::: Data

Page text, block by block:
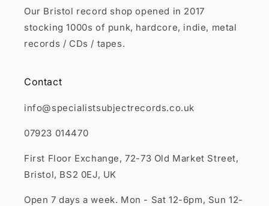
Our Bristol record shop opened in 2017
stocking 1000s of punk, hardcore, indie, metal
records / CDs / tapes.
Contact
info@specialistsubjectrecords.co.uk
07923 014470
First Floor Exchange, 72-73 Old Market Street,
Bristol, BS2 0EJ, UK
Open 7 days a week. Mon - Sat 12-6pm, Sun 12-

::::::
::: Data

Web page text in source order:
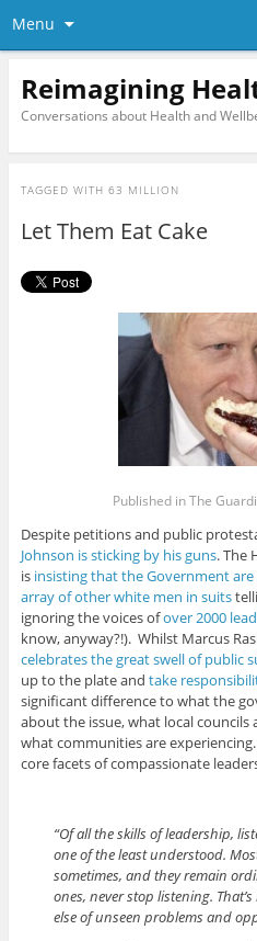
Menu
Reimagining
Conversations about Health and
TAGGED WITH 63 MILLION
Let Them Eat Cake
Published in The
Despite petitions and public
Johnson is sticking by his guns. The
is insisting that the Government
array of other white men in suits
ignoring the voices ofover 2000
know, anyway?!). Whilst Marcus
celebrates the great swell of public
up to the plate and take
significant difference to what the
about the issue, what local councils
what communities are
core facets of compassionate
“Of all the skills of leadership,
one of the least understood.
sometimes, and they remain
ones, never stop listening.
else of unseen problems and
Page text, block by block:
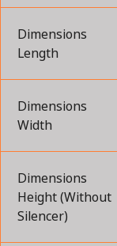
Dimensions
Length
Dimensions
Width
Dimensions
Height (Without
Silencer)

::::::

Would you print exactly, and only, the lines of the data above from the line with "stocking 1000s of" through the line with "Open 7 days", inclusive?

stocking 1000s of punk, hardcore, indie, metal
records / CDs / tapes.
Contact
info@specialistsubjectrecords.co.uk
07923 014470
First Floor Exchange, 72-73 Old Market Street,
Bristol, BS2 0EJ, UK
Open 7 days a week. Mon - Sat 12-6pm, Sun 12-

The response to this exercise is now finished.